Sounds like stone soup to me. CUDA cores, Phi coprocessors, SGI interconnects, Linux OS because nothing else in the whole wide world could talk to all of that...
Ick. Keep your prize money.
Weaselmancer
rediculous.
In 1986 the state-of-the-art CPU generation was the i386 (other Motorola and other makers had similarly-powered CPUs available), but it was new and the i286 was much more common. The Pentium 200's were about 79x faster than those (based on the popular NSI). After that, the improvements were mostly in clock rate, with the latest I7's clocking the CPU roughly 20x faster than the Pentium 200.
So that means CPU-bound Fortran code should be executing roughly 1600x faster just by recompiling it on an I7. That's before any parallelization (note that modern Fortran compilers have parallel loop constructs, so that wouldn't be tough to add, if the algorithm allows for it).
So its tempting to think you could get most (perhaps all) of the way to this $55,000 prize with a $400 CPU and a copy of the Intel Fortran compiler.
Porting this creaky code to node.js running in Docker should give at least a 10x performance boost.
-O3.
$$pls.
Why not just call it Fortran? Any geek worth his/her salt should know what Fortran is - even those who never used or studied it themselves.
Now it's like 'the AIDS' and 'the diabetes'!
Oh no, he's got 'the C++' on his resume, don't touch it.
John McAfee 'It was like that time I hired that Bangkok prostitute; to do my taxes, while I fucked my accountant'
I thought: ah, a fun challenge.
Then I read the last sentence in the BBC article:
>The sensitive nature of the code means the competition is only open to US citizens who are over 18.
They just don't get it.
Wow so many hipster jokes at the expense of foolish aging geezer programmers ... you know the guys who got a spaceship to the moon while you were um making a mobile dating app mashup
When you try to download their software, you are taken to this page which at the bottom contains the follow text:
By accessing and using this computer system, you are consenting to system monitoring, including the monitoring of keystrokes. Unauthorized use of, or access to, this computer system may subject you to disciplinary action and criminal prosecution. [emphasis mine]
A keylogger for using your website? Microsoft hasn't even thought of that yet!
-- Political fascism requires a Fuhrer.
Thats all we ever used in Physics and Blender uses it too, to give you an idea.
Fortran is more restrictive than C, which makes it easier to optimise.
But Fortran's main advantage hasn't changed in fifty years: Fortran is the native language of people whose careers revolve around numerical simulations.
IOW, it's the same as any other language: the language itself is less relevant than the ecosystem which surrounds it: people, tools, libraries, books, etc.

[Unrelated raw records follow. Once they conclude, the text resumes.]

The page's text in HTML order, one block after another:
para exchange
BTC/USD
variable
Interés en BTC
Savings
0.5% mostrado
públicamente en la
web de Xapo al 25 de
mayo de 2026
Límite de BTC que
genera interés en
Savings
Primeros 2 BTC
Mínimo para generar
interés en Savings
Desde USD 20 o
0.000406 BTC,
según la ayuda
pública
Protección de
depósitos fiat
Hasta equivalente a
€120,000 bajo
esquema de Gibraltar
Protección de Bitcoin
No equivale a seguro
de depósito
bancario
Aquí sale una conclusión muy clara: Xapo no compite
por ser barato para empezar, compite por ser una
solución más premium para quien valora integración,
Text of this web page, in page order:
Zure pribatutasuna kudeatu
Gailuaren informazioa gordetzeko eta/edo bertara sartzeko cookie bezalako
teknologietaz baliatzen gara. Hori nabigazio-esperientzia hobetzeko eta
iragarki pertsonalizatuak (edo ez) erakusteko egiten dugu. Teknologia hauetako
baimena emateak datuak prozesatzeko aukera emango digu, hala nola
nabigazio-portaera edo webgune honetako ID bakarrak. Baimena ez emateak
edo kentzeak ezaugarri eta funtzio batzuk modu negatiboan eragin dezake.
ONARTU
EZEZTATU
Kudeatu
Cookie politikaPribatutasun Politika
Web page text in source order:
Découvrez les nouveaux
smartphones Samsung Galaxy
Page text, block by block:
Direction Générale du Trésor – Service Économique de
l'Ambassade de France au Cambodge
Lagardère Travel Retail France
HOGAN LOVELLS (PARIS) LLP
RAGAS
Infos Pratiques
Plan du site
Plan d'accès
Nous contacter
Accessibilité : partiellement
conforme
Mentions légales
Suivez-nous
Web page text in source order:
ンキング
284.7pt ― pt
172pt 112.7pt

I was a happy man for a very short time :(
based on the pulled out of the arse number 10000 times faster I think they are paying fifty, five thousand dollars or $250000, or is it two hundred, fifty thousand dollars - they really need to correct the title, it sounds like they are paying 10 million bucks for this speed up.
I KNOW How to do this... write it in BRAINFUCK!!
I'm probably being too sensitive here - not usually a trait that describes me - but is anyone else sick to freaking death of being called a 'coder'? I kind of hate to say this, but 'coder' sounds rather like 'data entry technician' - someone doing a mindless repetive job.
So this speedup is so vital to NASA that they decide on a contest with a tiny potential payoff that no professional would bother with. Really making yourselves look good there, NASA!
There are (justifiably expensive) experts out here that can do this kind of work but, shockingly, we need to feed our families and send our children to colleges. Rather than, I don't know, hire them the clever folks at NASA instead decide to waste time on a PR exercise that makes your organization look incompetent. By trying to crowdsource the work for near-free, this sends the message to our brightest students that expertise in scientific software is no longer a viable career in the US. When this contest fails they will have wasted time and money and further eroded the future talent pool they'll need in 10 years. Brilliant!